● Exercise directions: Repeat exactly, please, the opening lines of the data below, through and including the line where "surrogate in Chesapeake Beach MD, there" sits.

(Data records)
--- START ---

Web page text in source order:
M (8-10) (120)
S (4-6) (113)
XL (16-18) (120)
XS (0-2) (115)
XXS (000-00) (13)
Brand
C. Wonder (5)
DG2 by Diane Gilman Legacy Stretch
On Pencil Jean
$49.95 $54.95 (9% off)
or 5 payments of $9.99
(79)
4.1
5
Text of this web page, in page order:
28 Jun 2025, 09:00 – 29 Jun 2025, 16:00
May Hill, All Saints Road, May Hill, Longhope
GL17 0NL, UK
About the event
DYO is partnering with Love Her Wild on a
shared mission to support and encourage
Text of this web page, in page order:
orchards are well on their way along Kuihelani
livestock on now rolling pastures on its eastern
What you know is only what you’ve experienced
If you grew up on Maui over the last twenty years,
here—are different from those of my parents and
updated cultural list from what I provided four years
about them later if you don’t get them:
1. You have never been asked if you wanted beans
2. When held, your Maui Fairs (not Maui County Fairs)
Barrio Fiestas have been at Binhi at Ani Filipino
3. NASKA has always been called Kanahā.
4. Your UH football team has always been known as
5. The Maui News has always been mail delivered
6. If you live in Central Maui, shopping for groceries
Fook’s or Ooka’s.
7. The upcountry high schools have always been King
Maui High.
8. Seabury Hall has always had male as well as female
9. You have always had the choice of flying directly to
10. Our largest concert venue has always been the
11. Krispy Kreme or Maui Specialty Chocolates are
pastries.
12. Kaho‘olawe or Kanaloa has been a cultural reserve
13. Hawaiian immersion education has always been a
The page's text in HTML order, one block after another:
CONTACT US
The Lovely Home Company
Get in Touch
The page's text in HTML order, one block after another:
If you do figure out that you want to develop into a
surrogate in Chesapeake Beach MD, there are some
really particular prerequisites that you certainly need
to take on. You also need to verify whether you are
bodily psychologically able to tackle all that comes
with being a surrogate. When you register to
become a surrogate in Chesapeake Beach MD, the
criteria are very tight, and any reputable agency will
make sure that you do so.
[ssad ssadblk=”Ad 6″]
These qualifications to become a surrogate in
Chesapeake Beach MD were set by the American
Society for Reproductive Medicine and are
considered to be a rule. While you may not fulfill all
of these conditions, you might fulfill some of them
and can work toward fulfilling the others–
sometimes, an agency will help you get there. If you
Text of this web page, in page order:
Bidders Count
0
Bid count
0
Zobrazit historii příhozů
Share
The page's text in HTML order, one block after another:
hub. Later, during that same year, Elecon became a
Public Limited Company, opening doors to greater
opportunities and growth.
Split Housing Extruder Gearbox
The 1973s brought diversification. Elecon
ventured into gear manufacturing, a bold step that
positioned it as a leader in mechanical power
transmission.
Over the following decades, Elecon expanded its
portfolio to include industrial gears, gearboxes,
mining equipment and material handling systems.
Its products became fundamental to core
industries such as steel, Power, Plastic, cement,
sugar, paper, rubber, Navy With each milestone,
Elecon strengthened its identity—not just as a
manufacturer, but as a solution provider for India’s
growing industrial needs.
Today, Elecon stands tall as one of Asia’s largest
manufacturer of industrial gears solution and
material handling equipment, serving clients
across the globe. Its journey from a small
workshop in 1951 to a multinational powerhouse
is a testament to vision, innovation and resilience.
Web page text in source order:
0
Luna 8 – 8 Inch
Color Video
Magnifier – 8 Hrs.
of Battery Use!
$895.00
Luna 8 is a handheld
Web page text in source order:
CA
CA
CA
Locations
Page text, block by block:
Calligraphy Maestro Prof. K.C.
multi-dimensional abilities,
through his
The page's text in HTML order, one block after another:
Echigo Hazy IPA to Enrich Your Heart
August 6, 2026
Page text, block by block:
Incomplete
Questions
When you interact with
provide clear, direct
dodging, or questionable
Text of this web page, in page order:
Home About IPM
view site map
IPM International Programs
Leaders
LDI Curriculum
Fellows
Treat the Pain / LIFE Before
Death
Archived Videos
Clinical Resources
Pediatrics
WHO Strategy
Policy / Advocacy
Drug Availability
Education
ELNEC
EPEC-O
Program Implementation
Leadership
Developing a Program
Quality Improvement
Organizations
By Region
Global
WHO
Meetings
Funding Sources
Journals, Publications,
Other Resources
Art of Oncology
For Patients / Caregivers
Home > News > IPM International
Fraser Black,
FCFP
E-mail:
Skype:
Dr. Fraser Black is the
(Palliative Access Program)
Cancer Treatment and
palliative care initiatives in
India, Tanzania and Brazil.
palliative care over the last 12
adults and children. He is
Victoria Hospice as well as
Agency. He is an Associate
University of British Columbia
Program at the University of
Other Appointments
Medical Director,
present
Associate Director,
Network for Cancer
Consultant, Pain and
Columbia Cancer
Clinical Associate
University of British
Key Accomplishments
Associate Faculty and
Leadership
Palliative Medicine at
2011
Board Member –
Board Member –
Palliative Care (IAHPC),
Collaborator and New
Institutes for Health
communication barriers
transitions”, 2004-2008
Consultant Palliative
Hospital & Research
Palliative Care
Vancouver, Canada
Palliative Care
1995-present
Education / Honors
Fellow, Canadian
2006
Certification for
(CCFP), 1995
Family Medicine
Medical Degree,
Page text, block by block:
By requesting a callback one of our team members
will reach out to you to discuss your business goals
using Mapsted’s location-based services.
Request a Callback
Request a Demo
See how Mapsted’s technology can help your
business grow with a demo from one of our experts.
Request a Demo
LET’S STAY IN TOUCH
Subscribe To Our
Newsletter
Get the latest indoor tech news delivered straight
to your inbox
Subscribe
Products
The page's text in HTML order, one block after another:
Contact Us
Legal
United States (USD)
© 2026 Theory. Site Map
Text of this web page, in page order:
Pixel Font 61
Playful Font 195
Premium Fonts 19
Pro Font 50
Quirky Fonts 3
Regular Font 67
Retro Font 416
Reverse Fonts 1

--- END ---

● Answer section:
Web page text in source order:
M (8-10) (120)
S (4-6) (113)
XL (16-18) (120)
XS (0-2) (115)
XXS (000-00) (13)
Brand
C. Wonder (5)
DG2 by Diane Gilman Legacy Stretch
On Pencil Jean
$49.95 $54.95 (9% off)
or 5 payments of $9.99
(79)
4.1
5
Text of this web page, in page order:
28 Jun 2025, 09:00 – 29 Jun 2025, 16:00
May Hill, All Saints Road, May Hill, Longhope
GL17 0NL, UK
About the event
DYO is partnering with Love Her Wild on a
shared mission to support and encourage
Text of this web page, in page order:
orchards are well on their way along Kuihelani
livestock on now rolling pastures on its eastern
What you know is only what you’ve experienced
If you grew up on Maui over the last twenty years,
here—are different from those of my parents and
updated cultural list from what I provided four years
about them later if you don’t get them:
1. You have never been asked if you wanted beans
2. When held, your Maui Fairs (not Maui County Fairs)
Barrio Fiestas have been at Binhi at Ani Filipino
3. NASKA has always been called Kanahā.
4. Your UH football team has always been known as
5. The Maui News has always been mail delivered
6. If you live in Central Maui, shopping for groceries
Fook’s or Ooka’s.
7. The upcountry high schools have always been King
Maui High.
8. Seabury Hall has always had male as well as female
9. You have always had the choice of flying directly to
10. Our largest concert venue has always been the
11. Krispy Kreme or Maui Specialty Chocolates are
pastries.
12. Kaho‘olawe or Kanaloa has been a cultural reserve
13. Hawaiian immersion education has always been a
The page's text in HTML order, one block after another:
CONTACT US
The Lovely Home Company
Get in Touch
The page's text in HTML order, one block after another:
If you do figure out that you want to develop into a
surrogate in Chesapeake Beach MD, there are some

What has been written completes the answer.